EXERCISE = Look below for the line containing "setsebool -P deny_ptrace 1 (87, 740)"; from there through the line containing "Serving static files (22, 167, 61, 173)", both lines included, please set down each line exactly and nothing else.

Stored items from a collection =
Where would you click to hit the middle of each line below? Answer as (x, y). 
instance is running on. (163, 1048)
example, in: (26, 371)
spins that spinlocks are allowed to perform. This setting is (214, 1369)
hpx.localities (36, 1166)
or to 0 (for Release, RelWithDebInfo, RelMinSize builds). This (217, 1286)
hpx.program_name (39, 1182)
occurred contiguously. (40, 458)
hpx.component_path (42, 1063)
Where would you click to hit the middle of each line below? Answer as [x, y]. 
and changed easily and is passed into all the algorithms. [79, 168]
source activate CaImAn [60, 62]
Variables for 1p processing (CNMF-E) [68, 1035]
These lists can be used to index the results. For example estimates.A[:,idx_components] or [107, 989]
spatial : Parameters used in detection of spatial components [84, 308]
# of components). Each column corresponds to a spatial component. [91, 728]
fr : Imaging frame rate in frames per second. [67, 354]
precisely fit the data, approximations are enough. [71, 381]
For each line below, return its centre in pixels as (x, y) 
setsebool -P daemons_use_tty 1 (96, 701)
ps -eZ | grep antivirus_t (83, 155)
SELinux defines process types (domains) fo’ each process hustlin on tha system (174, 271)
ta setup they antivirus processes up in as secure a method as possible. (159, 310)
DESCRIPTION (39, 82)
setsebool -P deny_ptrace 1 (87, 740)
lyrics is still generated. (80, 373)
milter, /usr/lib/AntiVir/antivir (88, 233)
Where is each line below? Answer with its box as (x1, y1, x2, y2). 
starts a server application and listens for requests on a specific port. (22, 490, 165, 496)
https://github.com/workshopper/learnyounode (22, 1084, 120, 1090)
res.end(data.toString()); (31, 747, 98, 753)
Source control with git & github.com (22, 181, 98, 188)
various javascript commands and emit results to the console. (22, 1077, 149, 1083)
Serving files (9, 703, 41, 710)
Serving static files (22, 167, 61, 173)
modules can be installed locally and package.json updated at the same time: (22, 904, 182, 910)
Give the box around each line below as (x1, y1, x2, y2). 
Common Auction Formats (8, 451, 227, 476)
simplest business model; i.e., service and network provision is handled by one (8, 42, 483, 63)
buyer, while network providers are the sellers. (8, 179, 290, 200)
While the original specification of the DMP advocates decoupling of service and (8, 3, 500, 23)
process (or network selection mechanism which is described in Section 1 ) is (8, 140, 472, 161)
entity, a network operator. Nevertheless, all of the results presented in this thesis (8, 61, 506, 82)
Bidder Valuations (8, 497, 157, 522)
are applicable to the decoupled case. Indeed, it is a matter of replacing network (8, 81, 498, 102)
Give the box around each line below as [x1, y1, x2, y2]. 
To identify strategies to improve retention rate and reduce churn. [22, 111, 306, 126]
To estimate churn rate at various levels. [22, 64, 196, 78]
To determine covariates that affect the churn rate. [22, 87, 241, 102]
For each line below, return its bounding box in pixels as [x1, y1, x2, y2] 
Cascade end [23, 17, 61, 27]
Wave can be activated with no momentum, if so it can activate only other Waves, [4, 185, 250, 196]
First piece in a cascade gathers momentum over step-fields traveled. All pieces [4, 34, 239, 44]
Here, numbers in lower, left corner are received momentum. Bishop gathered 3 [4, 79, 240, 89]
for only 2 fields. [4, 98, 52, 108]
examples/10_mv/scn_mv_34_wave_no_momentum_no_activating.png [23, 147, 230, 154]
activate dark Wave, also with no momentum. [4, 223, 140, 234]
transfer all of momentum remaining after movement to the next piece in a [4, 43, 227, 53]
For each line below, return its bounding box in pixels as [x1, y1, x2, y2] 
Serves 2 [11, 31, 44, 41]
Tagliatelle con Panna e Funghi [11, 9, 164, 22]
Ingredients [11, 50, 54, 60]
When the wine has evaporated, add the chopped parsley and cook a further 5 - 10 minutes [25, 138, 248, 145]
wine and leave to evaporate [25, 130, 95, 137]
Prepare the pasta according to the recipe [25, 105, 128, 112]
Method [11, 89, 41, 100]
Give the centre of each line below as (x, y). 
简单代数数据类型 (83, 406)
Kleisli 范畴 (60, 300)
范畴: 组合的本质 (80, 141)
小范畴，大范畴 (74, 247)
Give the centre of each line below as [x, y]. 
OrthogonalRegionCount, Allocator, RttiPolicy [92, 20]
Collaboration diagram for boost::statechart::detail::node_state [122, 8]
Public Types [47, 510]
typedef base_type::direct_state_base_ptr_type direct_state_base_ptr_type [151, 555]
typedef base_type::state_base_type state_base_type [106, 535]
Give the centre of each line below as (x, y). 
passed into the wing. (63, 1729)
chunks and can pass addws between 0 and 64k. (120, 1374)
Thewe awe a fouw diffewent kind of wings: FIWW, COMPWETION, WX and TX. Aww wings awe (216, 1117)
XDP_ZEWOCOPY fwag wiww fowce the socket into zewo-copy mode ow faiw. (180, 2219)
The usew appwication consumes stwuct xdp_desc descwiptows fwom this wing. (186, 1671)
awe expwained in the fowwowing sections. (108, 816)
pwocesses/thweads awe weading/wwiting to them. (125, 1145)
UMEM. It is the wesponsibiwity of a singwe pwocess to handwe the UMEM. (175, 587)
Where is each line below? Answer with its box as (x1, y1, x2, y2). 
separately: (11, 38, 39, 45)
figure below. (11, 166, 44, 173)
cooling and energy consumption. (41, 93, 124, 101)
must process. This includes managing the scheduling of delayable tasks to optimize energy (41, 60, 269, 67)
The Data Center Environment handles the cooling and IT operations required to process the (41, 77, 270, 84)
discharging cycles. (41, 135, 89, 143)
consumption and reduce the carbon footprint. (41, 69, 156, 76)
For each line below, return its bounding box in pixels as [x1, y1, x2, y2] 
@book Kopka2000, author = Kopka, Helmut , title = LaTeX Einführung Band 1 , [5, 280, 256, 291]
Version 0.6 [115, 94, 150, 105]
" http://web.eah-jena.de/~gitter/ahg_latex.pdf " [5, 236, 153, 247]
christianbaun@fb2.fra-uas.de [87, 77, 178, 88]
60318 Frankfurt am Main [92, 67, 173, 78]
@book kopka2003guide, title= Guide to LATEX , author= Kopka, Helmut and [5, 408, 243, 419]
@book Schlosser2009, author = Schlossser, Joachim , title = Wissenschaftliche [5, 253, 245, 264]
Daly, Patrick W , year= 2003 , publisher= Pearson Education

OUTPUT BELOW =
setsebool -P deny_ptrace 1 (87, 740)
lyrics is still generated. (80, 373)
milter, /usr/lib/AntiVir/antivir (88, 233)
Where is each line below? Answer with its box as (x1, y1, x2, y2). 
starts a server application and listens for requests on a specific port. (22, 490, 165, 496)
https://github.com/workshopper/learnyounode (22, 1084, 120, 1090)
res.end(data.toString()); (31, 747, 98, 753)
Source control with git & github.com (22, 181, 98, 188)
various javascript commands and emit results to the console. (22, 1077, 149, 1083)
Serving files (9, 703, 41, 710)
Serving static files (22, 167, 61, 173)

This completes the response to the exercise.